И все же его постановку нельзя назвать чисто развлекательной, в ней есть то самое ощущение подвоха, которое все время сквозит в оффенбаховском веселье. Кто-то увидит аппетитную Эвридику и накладные члены. А кто-то обратит внимание на постоянное присутствие на сцене перевозчика в загробный мир, который и рассказывает всю эту историю. Memento mori?
«С Оффенбахом важно не разыгрывать весь подтекст, – говорит Барри Коски. – Если вынуть подтекст наружу, очарование теряется, и это только вредит Оффенбаху. Оперетта может быть кусачей и злой, но должна оставаться легкой и остроумной. Представление о том, что великое искусство это что-то очень серьезное и смех в нем недопустим, само по себе является забавным предрассудком немецкоязычного мира» (и не только немецкоязычного, добавим мы в скобках).

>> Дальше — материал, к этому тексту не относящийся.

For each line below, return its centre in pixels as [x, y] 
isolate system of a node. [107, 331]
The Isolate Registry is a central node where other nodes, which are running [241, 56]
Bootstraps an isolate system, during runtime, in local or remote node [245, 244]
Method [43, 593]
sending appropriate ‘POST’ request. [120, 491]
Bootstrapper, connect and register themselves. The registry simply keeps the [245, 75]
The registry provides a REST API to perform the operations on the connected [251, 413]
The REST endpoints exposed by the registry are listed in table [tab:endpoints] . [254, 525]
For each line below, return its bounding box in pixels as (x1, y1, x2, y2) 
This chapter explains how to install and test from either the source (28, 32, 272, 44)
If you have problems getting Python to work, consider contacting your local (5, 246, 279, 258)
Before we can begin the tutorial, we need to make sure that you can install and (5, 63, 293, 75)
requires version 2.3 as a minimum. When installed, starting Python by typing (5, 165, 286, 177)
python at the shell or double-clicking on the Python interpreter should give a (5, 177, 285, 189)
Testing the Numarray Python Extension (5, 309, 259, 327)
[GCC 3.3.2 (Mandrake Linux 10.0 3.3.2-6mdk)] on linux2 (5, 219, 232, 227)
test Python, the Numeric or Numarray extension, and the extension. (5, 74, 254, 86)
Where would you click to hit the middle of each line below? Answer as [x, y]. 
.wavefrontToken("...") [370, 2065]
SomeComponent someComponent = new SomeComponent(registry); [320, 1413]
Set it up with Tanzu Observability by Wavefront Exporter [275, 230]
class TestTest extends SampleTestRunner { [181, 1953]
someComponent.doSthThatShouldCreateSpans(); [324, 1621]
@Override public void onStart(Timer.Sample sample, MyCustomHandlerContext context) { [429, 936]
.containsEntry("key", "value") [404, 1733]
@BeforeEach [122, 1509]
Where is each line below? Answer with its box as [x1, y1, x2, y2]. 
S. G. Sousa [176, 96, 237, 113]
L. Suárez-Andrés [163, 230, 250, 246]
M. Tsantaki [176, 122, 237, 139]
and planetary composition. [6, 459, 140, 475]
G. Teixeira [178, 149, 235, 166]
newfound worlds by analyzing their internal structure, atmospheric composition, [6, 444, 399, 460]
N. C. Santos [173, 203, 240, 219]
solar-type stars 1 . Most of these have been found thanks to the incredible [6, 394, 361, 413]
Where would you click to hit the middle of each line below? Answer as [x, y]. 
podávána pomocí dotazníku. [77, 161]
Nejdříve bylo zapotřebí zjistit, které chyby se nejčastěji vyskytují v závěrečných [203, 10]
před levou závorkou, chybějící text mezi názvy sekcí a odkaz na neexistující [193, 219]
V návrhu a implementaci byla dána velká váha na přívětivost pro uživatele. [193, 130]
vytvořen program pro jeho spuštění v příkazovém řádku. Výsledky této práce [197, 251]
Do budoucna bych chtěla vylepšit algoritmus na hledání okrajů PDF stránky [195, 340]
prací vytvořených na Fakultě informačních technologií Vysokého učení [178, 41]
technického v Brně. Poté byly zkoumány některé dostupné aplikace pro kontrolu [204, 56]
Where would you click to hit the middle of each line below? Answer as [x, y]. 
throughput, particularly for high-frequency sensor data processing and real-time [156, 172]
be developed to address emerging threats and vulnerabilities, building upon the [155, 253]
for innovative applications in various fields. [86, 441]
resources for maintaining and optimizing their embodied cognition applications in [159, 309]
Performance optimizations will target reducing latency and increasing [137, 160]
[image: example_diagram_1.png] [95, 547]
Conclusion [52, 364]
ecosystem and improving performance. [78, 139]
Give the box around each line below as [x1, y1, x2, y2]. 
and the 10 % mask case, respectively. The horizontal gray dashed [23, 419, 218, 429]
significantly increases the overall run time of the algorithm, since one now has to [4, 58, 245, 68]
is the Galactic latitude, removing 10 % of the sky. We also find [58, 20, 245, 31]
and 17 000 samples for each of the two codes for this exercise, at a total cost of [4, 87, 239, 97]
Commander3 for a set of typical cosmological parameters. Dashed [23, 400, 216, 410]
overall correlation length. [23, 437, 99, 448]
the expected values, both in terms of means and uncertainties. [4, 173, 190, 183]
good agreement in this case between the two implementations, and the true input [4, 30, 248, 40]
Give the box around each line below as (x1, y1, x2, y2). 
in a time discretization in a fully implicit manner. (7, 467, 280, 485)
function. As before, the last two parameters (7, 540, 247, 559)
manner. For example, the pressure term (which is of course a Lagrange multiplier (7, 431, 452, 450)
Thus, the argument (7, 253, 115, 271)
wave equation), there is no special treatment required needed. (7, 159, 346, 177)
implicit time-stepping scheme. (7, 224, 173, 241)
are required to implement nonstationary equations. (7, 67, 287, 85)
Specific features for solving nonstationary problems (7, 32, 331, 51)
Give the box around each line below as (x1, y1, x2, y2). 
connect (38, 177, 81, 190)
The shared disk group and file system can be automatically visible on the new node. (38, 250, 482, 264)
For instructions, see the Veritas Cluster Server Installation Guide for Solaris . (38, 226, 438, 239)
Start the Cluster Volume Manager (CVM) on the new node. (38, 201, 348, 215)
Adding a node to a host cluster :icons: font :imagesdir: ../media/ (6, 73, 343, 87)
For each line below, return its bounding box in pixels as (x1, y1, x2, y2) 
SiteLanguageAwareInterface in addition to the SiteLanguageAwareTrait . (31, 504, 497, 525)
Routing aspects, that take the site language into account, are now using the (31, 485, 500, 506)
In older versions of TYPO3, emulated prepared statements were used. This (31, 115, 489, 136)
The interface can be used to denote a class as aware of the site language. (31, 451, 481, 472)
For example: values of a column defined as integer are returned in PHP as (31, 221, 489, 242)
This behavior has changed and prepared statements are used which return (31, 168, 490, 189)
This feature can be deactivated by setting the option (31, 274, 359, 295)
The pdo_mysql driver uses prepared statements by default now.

Легкий и смешной «Орфей в аду» сделал то, что оказалось не под силу «тяжеловесам» Зальцбургского фестиваля («Идоменей» Селларса, «Симон Бокканегра» Кригенбурга, «Альцина» Микьелетто). Зрители увидели живой, детализированный, органичный спектакль с четко выстроенными отношениями между персонажами. Режиссер не насилует материал сверхидеей, а умно и тонко работает с фактурой оригинала. Думается, Моцарт Елисейских полей, как прозвали Оффенбаха, одобрил бы эту постановку на сцене Дома Моцарта и шутку бы оценил.